- **To do**: What you return must be the full data, repeated verbatim, with no pictures in it.

- **Extracted records**:
=====
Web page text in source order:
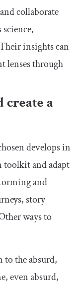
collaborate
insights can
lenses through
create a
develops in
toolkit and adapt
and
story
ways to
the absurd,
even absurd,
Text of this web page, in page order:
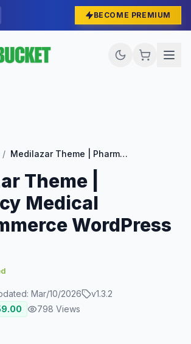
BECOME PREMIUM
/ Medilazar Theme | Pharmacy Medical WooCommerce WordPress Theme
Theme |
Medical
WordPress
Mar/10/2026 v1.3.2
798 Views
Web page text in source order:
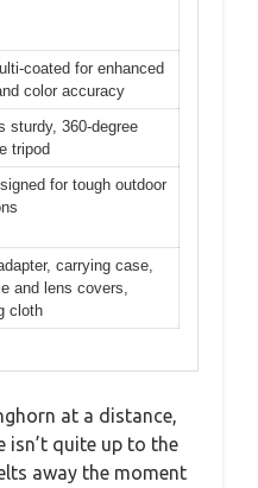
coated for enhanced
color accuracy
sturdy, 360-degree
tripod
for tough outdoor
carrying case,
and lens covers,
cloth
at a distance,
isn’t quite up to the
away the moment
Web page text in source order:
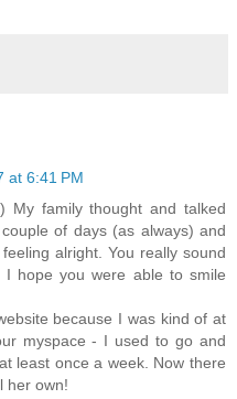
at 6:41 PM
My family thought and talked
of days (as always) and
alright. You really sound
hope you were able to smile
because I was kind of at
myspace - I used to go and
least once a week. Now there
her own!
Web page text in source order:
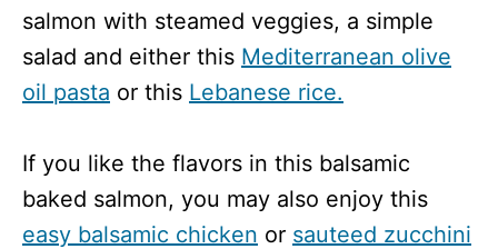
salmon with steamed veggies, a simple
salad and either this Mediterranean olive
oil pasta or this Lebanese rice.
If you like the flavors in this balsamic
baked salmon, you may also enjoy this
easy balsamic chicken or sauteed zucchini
=====
- **Task answer**:
Web page text in source order:
collaborate
insights can
lenses through
create a
develops in
toolkit and adapt
and
story
ways to
the absurd,
even absurd,
Text of this web page, in page order:
BECOME PREMIUM
/ Medilazar Theme | Pharmacy Medical WooCommerce WordPress Theme
Theme |
Medical
WordPress
Mar/10/2026 v1.3.2
798 Views
Web page text in source order:
coated for enhanced
color accuracy
sturdy, 360-degree
tripod
for tough outdoor
carrying case,
and lens covers,
cloth
at a distance,
isn’t quite up to the
away the moment
Web page text in source order:
at 6:41 PM
My family thought and talked
of days (as always) and
alright. You really sound
hope you were able to smile
because I was kind of at
myspace - I used to go and
least once a week. Now there
her own!
Web page text in source order:
salmon with steamed veggies, a simple
salad and either this Mediterranean olive
oil pasta or this Lebanese rice.
If you like the flavors in this balsamic
baked salmon, you may also enjoy this
easy balsamic chicken or sauteed zucchini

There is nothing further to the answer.